## Dataset items

= = =

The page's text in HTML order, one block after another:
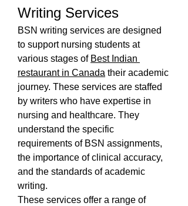
Writing Services
BSN writing services are designed
to support nursing students at
various stages of Best Indian
restaurant in Canada their academic
journey. These services are staffed
by writers who have expertise in
nursing and healthcare. They
understand the specific
requirements of BSN assignments,
the importance of clinical accuracy,
and the standards of academic
writing.
These services offer a range of
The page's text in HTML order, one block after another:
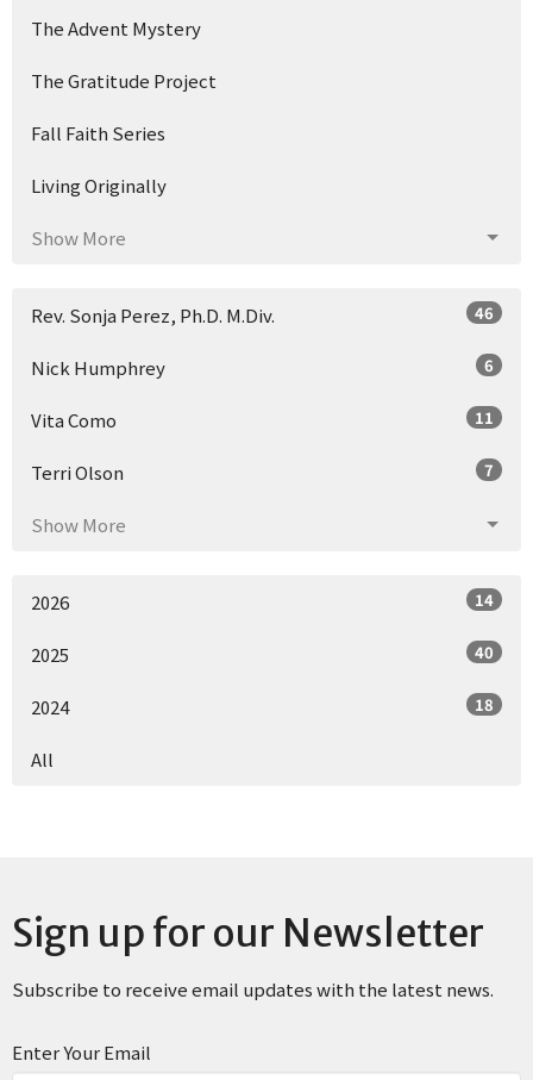
The Advent Mystery
The Gratitude Project
Fall Faith Series
Living Originally
Show More
Rev. Sonja Perez, Ph.D. M.Div. 46
Nick Humphrey 6
Vita Como 11
Terri Olson 7
Show More
2026 14
2025 40
2024 18
All
Sign up for our Newsletter
Subscribe to receive email updates with the latest news.
Enter Your Email
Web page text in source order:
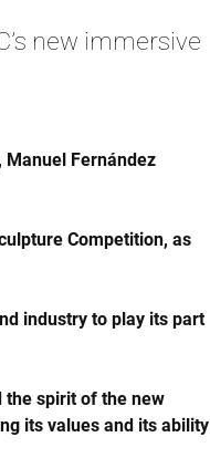
new immersive
Manuel Fernández
Competition, as
industry to play its part
the spirit of the new
its values and its ability

= = =

## Exercise goal
Repeat the data word for word, minus any pictures.

## Answer space
The page's text in HTML order, one block after another:
Writing Services
BSN writing services are designed
to support nursing students at
various stages of Best Indian
restaurant in Canada their academic
journey. These services are staffed
by writers who have expertise in
nursing and healthcare. They
understand the specific
requirements of BSN assignments,
the importance of clinical accuracy,
and the standards of academic
writing.
These services offer a range of
The page's text in HTML order, one block after another:
The Advent Mystery
The Gratitude Project
Fall Faith Series
Living Originally
Show More
Rev. Sonja Perez, Ph.D. M.Div. 46
Nick Humphrey 6
Vita Como 11
Terri Olson 7
Show More
2026 14
2025 40
2024 18
All
Sign up for our Newsletter
Subscribe to receive email updates with the latest news.
Enter Your Email
Web page text in source order:
new immersive
Manuel Fernández
Competition, as
industry to play its part
the spirit of the new
its values and its ability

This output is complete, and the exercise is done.